Reserve funds were another area of dispute. The rate board determined that PWD should aim for a combined $150 million in its two reserve accounts, less than the $165 million requested and more than the $100 million the public advocate said was appropriate.
Even with that decision, the Water Department projects that it won’t spend its current $200 million in reserves down to the target figure for at least five years. Ballenger said that could mean PWD will be hoarding funds that could instead be used to lower water bills, and that he is considering filing another appeal questioning those projections.

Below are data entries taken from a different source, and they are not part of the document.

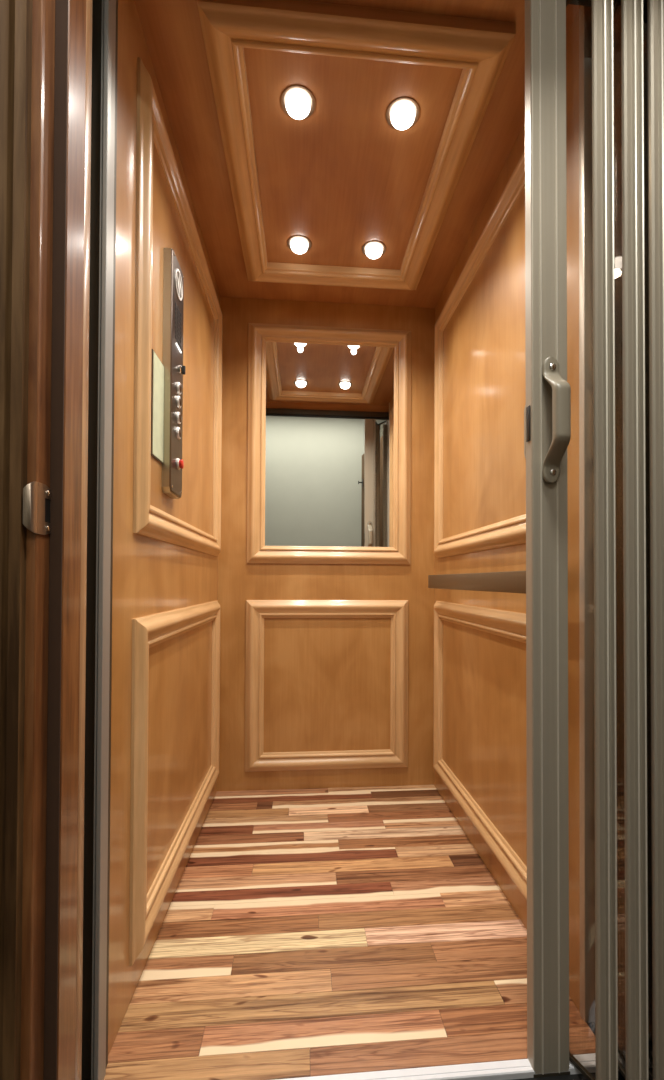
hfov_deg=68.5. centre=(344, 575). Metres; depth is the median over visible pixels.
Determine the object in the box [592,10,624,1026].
trim
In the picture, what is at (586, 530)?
trim
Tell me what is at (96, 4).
trim
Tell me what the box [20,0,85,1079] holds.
trim
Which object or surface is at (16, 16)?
door
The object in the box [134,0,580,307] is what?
ceiling
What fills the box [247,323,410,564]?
wall mirror
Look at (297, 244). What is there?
recessed light
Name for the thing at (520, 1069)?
door sill
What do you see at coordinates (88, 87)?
trim
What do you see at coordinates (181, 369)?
switch
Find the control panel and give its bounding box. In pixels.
[162,248,185,498]
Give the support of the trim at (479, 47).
attached to the ceiling
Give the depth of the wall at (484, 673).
1.41 m
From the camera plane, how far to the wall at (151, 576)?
1.17 m
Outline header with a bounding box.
[569,0,646,12]
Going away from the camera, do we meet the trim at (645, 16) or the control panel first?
the trim at (645, 16)
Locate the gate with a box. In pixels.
[524,0,663,1079]
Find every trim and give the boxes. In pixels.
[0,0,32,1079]
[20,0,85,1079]
[75,0,91,1079]
[81,0,117,1079]
[129,600,220,965]
[133,57,222,555]
[197,0,515,289]
[245,600,407,771]
[433,601,526,900]
[434,150,525,557]
[579,6,594,1022]
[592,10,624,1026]
[643,13,646,22]
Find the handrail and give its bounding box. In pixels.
[428,571,525,593]
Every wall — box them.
[108,0,219,1054]
[217,297,434,790]
[434,12,589,1022]
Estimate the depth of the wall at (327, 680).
2.06 m
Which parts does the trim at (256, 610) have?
rail, rail
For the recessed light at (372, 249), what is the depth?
1.72 m
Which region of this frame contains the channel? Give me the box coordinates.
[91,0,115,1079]
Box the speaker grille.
[175,302,181,347]
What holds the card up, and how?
attached to the wall at (151, 576)
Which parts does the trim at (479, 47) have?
rail, rail
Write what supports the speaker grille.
attached to the control panel
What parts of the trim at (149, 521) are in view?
rail, rail
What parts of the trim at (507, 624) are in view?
rail, rail
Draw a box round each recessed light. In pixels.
[281,85,314,119]
[287,235,311,253]
[362,241,385,258]
[386,97,419,129]
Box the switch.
[178,365,185,374]
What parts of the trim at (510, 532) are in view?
rail, rail
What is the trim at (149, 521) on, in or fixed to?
attached to the wall at (151, 576)
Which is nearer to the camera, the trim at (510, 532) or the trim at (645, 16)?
the trim at (645, 16)
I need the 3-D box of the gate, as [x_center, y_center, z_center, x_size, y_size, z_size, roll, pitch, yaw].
[0.467,-0.091,0.894,0.265,1.978,0.143,0,-1,-5]
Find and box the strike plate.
[23,482,50,534]
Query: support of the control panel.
attached to the wall at (151, 576)
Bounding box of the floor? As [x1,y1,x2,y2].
[104,785,652,1079]
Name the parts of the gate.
pull handle, lead post, pull handle
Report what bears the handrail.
attached to the wall at (484, 673)
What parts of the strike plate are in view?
plate
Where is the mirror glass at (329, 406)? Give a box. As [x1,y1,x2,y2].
[265,342,393,546]
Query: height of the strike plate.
0.069 m
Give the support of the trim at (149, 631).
attached to the wall at (151, 576)
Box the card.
[151,349,163,463]
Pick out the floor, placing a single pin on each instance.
(345, 930)
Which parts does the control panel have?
red knob
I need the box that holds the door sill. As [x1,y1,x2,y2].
[275,1048,652,1079]
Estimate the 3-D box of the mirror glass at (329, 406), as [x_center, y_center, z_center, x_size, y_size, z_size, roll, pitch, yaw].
[-0.062,-0.554,2.065,0.569,0.886,0.003,0,-1,-5]
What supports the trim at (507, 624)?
attached to the wall at (484, 673)
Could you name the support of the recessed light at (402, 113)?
in the ceiling
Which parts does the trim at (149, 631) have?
rail, rail
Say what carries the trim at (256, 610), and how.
attached to the wall at (327, 680)
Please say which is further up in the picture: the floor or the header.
the header
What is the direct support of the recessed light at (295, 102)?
in the ceiling

Much of the legal jousting in the case stemmed from differences over how best to protect customers’ pocketbooks while ensuring the Water Department’s financial stability. Ballenger and outside experts he retained repeatedly argued that the department overestimates how much it needs to charge for water and does not do enough to make sure that ratepayers, especially lower-income residents, can afford their bills. For example, they challenged PWD’s projected future costs for staffing, chemicals, energy, and debt issuance, resulting in a combined $4.5 million cut in those budget lines for the coming year.
McCarty, meanwhile, said the bond-rating agencies that monitor the department’s financial health often note that it has a noticeably high debt burden and want to see it maintain large reserves to reassure them that it can pay its debtors.

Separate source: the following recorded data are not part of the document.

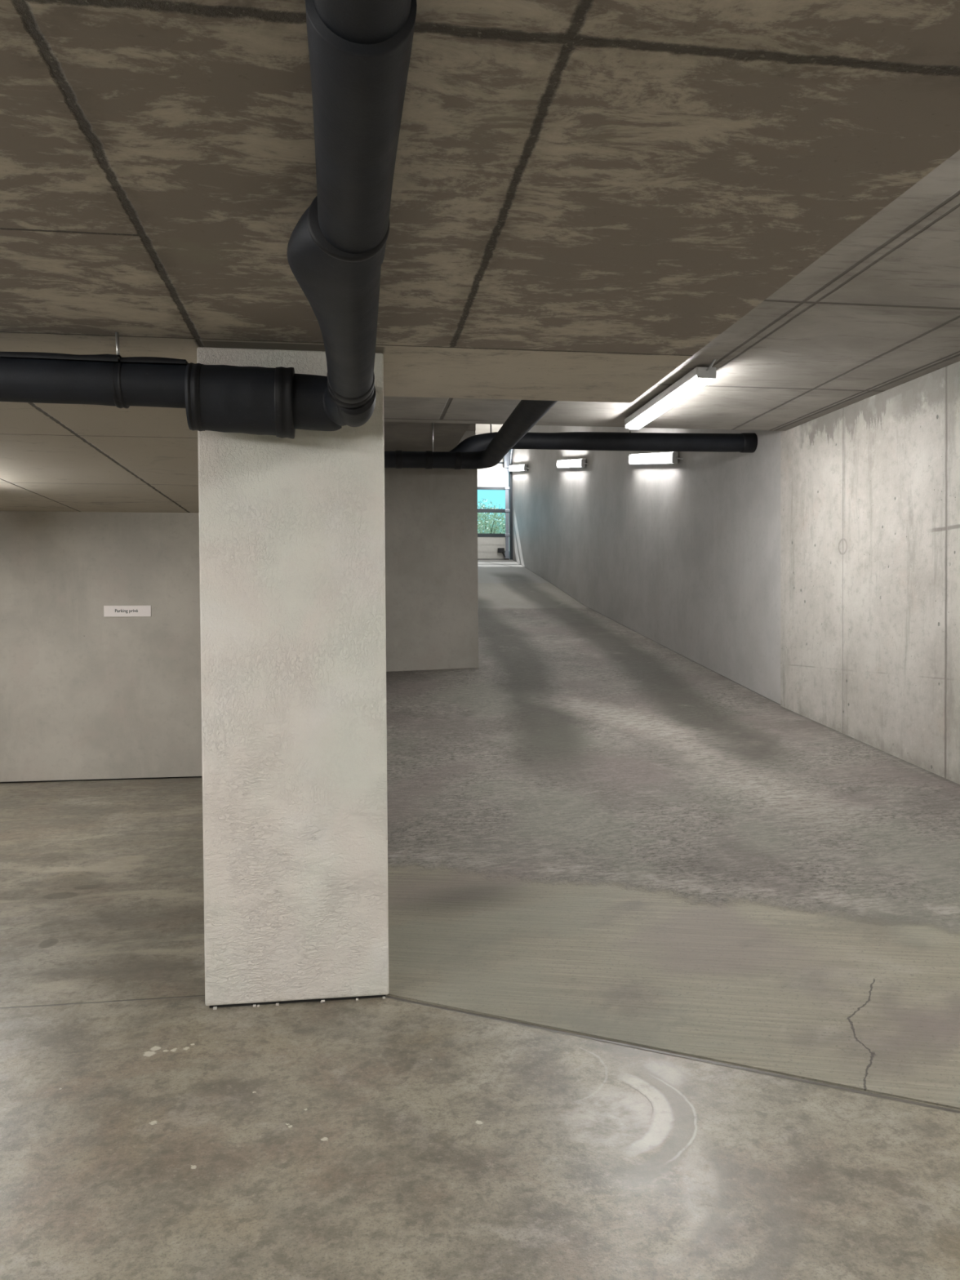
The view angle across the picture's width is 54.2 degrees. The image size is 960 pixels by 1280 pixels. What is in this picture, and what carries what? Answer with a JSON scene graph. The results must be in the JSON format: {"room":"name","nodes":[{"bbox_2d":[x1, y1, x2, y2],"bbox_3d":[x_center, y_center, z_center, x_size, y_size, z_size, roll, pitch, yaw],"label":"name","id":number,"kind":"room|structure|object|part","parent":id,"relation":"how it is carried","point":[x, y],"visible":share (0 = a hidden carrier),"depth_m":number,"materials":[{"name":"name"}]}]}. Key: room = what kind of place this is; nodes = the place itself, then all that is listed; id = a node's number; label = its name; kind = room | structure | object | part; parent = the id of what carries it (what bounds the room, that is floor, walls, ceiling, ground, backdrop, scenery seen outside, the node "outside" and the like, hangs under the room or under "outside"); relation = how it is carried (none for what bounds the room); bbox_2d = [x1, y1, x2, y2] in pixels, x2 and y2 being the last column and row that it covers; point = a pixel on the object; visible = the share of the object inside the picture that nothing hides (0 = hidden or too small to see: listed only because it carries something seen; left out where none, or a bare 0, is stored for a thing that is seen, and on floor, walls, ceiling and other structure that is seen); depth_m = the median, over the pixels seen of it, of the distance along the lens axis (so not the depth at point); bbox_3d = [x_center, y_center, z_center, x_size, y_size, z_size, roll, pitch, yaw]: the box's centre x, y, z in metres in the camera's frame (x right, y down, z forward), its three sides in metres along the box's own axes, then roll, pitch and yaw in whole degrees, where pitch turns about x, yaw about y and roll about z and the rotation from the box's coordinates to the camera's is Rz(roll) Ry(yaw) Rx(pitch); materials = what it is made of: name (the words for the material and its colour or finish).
{"room":"underground parking garage","nodes":[
{"label":"underground parking garage","id":0,"kind":"room"},
{"bbox_2d":[0,467,478,782],"bbox_3d":[-4.271,-0.293,9.381,8.570,3.386,0.120,-1,1,-8],"label":"wall","id":1,"kind":"structure","parent":0,"point":[85,694],"depth_m":9.44,"materials":[{"name":"grey paint"}]},
{"bbox_2d":[0,776,202,782],"bbox_3d":[-4.987,1.414,9.313,7.100,0.014,0.080,-1,1,-8],"label":"trim","id":2,"kind":"structure","parent":1,"relation":"attached to","point":[183,776],"depth_m":9.44,"materials":[{"name":"grey concrete"}]},
{"bbox_2d":[103,605,151,617],"bbox_3d":[-3.539,-0.289,9.417,0.454,0.112,0.012,-1,1,-8],"label":"wall sign","id":3,"kind":"object","parent":1,"relation":"attached to","point":[108,611],"visible":1,"depth_m":9.41,"materials":[{"name":"white plastic"}]},
{"bbox_2d":[383,422,470,451],"bbox_3d":[-0.743,-2.061,8.703,1.200,0.270,2.340,-1,1,-8],"label":"ceiling","id":4,"kind":"structure","parent":0,"point":[398,436],"depth_m":8.88,"materials":[{"name":"grey concrete"}]},
{"bbox_2d":[457,431,475,444],"bbox_3d":[-1.102,-0.776,15.158,0.200,3.100,10.470,-1,1,-11],"label":"wall","id":5,"kind":"structure","parent":0,"point":[467,434],"depth_m":9.99,"materials":[{"name":"grey paint"}]},
{"bbox_2d":[466,423,475,431],"bbox_3d":[-0.936,-3.303,13.942,0.506,2.000,12.815,-1,1,-9],"label":"wall","id":6,"kind":"structure","parent":0,"point":[472,427],"depth_m":9.97,"materials":[{"name":"grey paint"}]},
{"bbox_2d":[0,0,959,512],"bbox_3d":[-3.189,-1.499,1.919,8.650,0.740,15.150,-1,1,-8],"label":"ceiling","id":7,"kind":"structure","parent":0,"point":[587,195],"depth_m":2.37,"materials":[{"name":"concrete"}]},
{"bbox_2d":[0,0,417,439],"bbox_3d":[-2.189,-0.924,0.884,4.333,0.390,5.425,-1,1,-8],"label":"drain pipe","id":8,"kind":"object","parent":7,"relation":"hanging from","point":[360,51],"visible":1,"depth_m":2.48,"materials":[{"name":"black plastic"}]},
{"bbox_3d":[-1.387,-1.113,3.575,0.017,0.135,0.037,0,1,10],"label":"hanger rod","id":9,"kind":"part","parent":8,"relation":"part of","materials":[{"name":"metal"}]},
{"bbox_2d":[0,777,959,1279],"bbox_3d":[-1.609,1.621,2.204,11.800,0.150,15.150,-1,1,-8],"label":"floor","id":10,"kind":"structure","parent":0,"point":[148,1131],"depth_m":2.91,"materials":[{"name":"concrete"}]},
{"bbox_2d":[196,346,388,1009],"bbox_3d":[-0.787,0.157,4.035,0.749,2.690,0.378,-1,1,-8],"label":"pillar","id":11,"kind":"structure","parent":10,"relation":"on","point":[292,531],"depth_m":3.85,"materials":[{"name":"grey concrete"}]},
{"bbox_2d":[475,423,502,433],"bbox_3d":[-0.143,-4.412,14.130,3.950,0.200,13.010,-1,1,-8],"label":"ceiling","id":12,"kind":"structure","parent":0,"point":[480,428],"depth_m":19.61,"materials":[{"name":"grey paint"}]},
{"bbox_2d":[384,400,757,469],"bbox_3d":[0.910,-2.793,6.639,3.772,2.742,3.681,-1,1,-8],"label":"drain pipe","id":13,"kind":"object","parent":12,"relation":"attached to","point":[483,451],"visible":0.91,"depth_m":8.29,"materials":[{"name":"black plastic"}]},
{"bbox_3d":[-0.406,-1.768,8.090,0.012,0.305,0.011,-1,1,-8],"label":"hanger rod","id":14,"kind":"part","parent":13,"relation":"part of","materials":[{"name":"metal"}]},
{"bbox_2d":[508,425,780,704],"bbox_3d":[1.760,-1.679,14.357,0.265,5.300,12.806,-1,1,-9],"label":"wall","id":15,"kind":"structure","parent":0,"point":[685,555],"depth_m":10.74,"materials":[{"name":"grey paint"}]},
{"bbox_2d":[475,433,513,559],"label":"door","id":16,"kind":"structure","parent":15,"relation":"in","point":[490,546],"depth_m":20.19,"materials":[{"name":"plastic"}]},
{"bbox_3d":[-0.632,-3.262,20.065,2.520,0.031,0.048,-1,1,-8],"label":"frame rail","id":17,"kind":"part","parent":16,"relation":"part of","materials":[{"name":"grey metal"}]},
{"bbox_3d":[-0.634,-3.533,20.061,2.520,0.507,0.044,-1,1,-8],"label":"panel","id":18,"kind":"part","parent":16,"relation":"part of","materials":[{"name":"white metal"}]},
{"bbox_3d":[-0.624,-1.973,20.094,2.520,0.473,0.044,-1,1,-8],"label":"panel","id":19,"kind":"part","parent":16,"relation":"part of","materials":[{"name":"white metal"}]},
{"bbox_3d":[0.669,-2.878,20.230,0.065,2.330,0.100,-1,1,-8],"label":"guide rail","id":20,"kind":"part","parent":16,"relation":"part of","materials":[{"name":"grey metal"}]},
{"bbox_3d":[0.842,-3.924,18.807,0.050,0.472,2.754,-1,1,-8],"label":"ceiling rail","id":21,"kind":"part","parent":16,"relation":"part of","materials":[{"name":"silver metal"}]},
{"bbox_2d":[509,464,529,471],"bbox_3d":[0.788,-3.531,19.213,0.123,0.355,1.654,-1,1,-10],"label":"tube light","id":22,"kind":"object","parent":15,"relation":"attached to","point":[515,468],"visible":1,"depth_m":19.01,"materials":[{"name":"grey plastic"}]},
{"bbox_2d":[509,464,524,471],"bbox_3d":[0.750,-3.531,19.253,0.038,0.106,1.504,-1,10,-9],"label":"diffuser","id":23,"kind":"object","parent":22,"relation":"attached to","point":[517,467],"depth_m":19.17,"materials":[{"name":"white plastic"}]},
{"bbox_2d":[556,458,588,467],"bbox_3d":[1.461,-2.827,14.984,0.123,0.365,1.653,-1,1,-10],"label":"tube light","id":24,"kind":"object","parent":15,"relation":"attached to","point":[574,463],"visible":1,"depth_m":14.78,"materials":[{"name":"grey plastic"}]},
{"bbox_2d":[556,459,581,466],"bbox_3d":[1.423,-2.827,15.023,0.038,0.106,1.504,-1,10,-9],"label":"diffuser","id":25,"kind":"object","parent":24,"relation":"attached to","point":[561,463],"depth_m":14.96,"materials":[{"name":"white plastic"}]},
{"bbox_2d":[628,451,683,464],"bbox_3d":[2.067,-2.171,11.184,0.123,0.369,1.652,-1,1,-10],"label":"tube light","id":26,"kind":"object","parent":15,"relation":"attached to","point":[671,457],"visible":1,"depth_m":11.02,"materials":[{"name":"grey plastic"}]},
{"bbox_2d":[628,453,671,463],"bbox_3d":[2.028,-2.172,11.223,0.038,0.106,1.504,-1,10,-9],"label":"diffuser","id":27,"kind":"object","parent":26,"relation":"attached to","point":[643,458],"depth_m":11.14,"materials":[{"name":"white plastic"}]},
{"bbox_2d":[383,150,959,431],"bbox_3d":[2.049,-1.769,1.462,4.700,0.250,12.790,-1,1,-8],"label":"ceiling","id":28,"kind":"structure","parent":0,"point":[878,312],"depth_m":5.43,"materials":[{"name":"concrete"}]},
{"bbox_2d":[624,359,715,429],"bbox_3d":[1.320,-1.697,6.598,0.132,0.112,1.664,-1,1,-8],"label":"tube light","id":29,"kind":"object","parent":28,"relation":"attached to","point":[699,377],"visible":1,"depth_m":6.39,"materials":[{"name":"white plastic"}]},
{"bbox_2d":[627,376,711,429],"bbox_3d":[1.313,-1.662,6.648,0.106,0.038,1.504,-1,1,-8],"label":"diffuser","id":30,"kind":"object","parent":29,"relation":"attached to","point":[688,385],"depth_m":6.51,"materials":[{"name":"white plastic"}]},
{"bbox_2d":[386,559,959,1109],"bbox_3d":[0.705,-0.112,10.914,4.450,2.964,19.384,-1,1,-8],"label":"ramp","id":31,"kind":"structure","parent":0,"point":[595,828],"depth_m":5.09,"materials":[{"name":"concrete"}]},
{"bbox_2d":[780,360,959,784],"bbox_3d":[3.998,-0.083,1.760,0.590,3.200,12.994,-1,1,-10],"label":"wall","id":32,"kind":"structure","parent":0,"point":[870,486],"depth_m":6.72,"materials":[{"name":"concrete"}]},
{"label":"outside","id":33,"kind":"structure","parent":0,"visible":0},
{"bbox_3d":[-2.658,-2.038,40.151,30.000,0.110,39.680,-1,1,-8],"label":"ground","id":34,"kind":"structure","parent":33,"visible":0},
{"bbox_2d":[477,497,503,532],"bbox_3d":[0.087,-3.015,27.716,1.923,2.338,1.952,-1,1,-8],"label":"leafy shrub","id":35,"kind":"object","parent":34,"relation":"on","point":[482,504],"visible":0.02,"depth_m":27.56,"materials":[{"name":"green plant"}]},
{"bbox_2d":[477,505,505,533],"bbox_3d":[0.142,-2.508,22.818,1.635,1.530,1.667,-1,1,-8],"label":"leafy shrub","id":36,"kind":"object","parent":34,"relation":"on","point":[486,522],"visible":0.23,"depth_m":22.51,"materials":[{"name":"green plant"}]},
{"bbox_2d":[488,507,505,533],"bbox_3d":[0.868,-2.677,24.937,1.515,1.770,1.569,-1,1,-8],"label":"leafy shrub","id":37,"kind":"object","parent":34,"relation":"on","point":[504,508],"visible":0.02,"depth_m":24.66,"materials":[{"name":"green plant"}]}
]}

“It’s a balance, because the bondholders and the rating agencies want to see that you have enough money in reserve, and that’s why we keep our A and A-plus ratings,” she said. “When you keep those A and A-plus ratings, you can borrow money at better interest rates, and capital costs less for our ratepayers. That’s so important to us. We care very much about our ratings, and we worry about being heavily leveraged.”

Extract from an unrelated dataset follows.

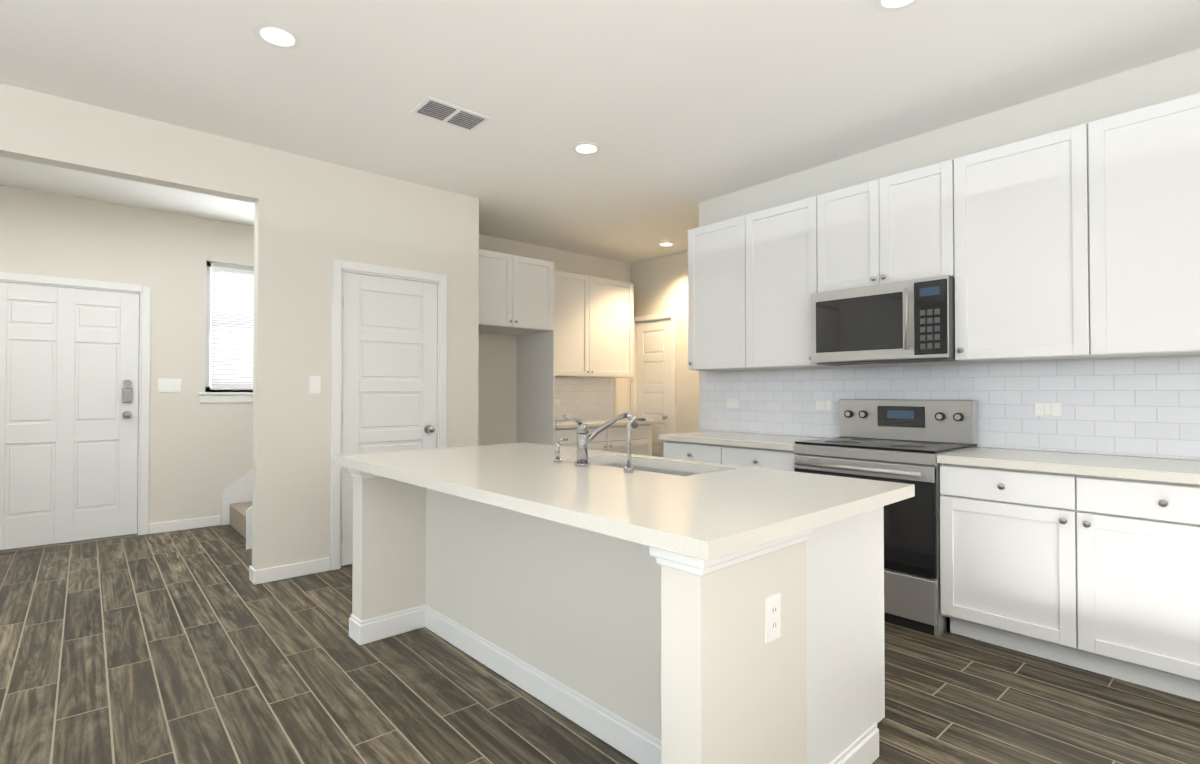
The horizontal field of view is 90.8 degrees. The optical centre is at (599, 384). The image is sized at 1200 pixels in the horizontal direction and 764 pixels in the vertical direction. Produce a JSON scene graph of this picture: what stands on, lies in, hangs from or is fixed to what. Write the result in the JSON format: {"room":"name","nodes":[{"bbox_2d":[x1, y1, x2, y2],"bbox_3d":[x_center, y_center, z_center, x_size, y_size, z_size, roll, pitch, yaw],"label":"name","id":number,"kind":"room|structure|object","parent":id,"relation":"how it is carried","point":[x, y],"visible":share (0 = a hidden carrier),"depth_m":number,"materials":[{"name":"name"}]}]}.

McCarty noted that PWD is assisting lower-income customers through its new Tiered Assistance Program, or TAP, which allows qualifying households to pay low, fixed monthly bills based on their income. Close to 13,000 customers have enrolled in the past 13 months, and she said she’d like the program to include at least 20,000 eventually. The department hopes to expand enrollment when an improved online application debuts later this year.
Ballenger and his experts said that the department could do more outreach to potential TAP participants, and that it also is obliged by city law to provide better access to arrearage forgiveness, under which old overdue water bills are permanently erased.
Once a customer enrolls in TAP, any debt that is at least 15 years old is forgiven — which means that after 15 years of TAP participation, all a customer’s unpaid bills could be erased. Ballenger said the law authorizing TAP requires PWD to provide more arrearage forgiveness, which he noted could be done by speeding up the forgiveness schedule. The rate board directed the Water Department to investigate and explain why more has not been done.
McCarty said she will comply, but she questioned Ballenger’s focus on arrearage forgiveness, saying that it does not affect customers’ access to water. Once a customer submits a TAP application, water cannot be shut off for nonpayment, and after a customer is enrolled and makes two years of on-time bill payments, old penalties are waived, she said.
The water commissioner said she also wants to avoid creating a “loophole” that would allow someone to game the system by quickly obtaining forgiveness and then resuming non-payment of water bills.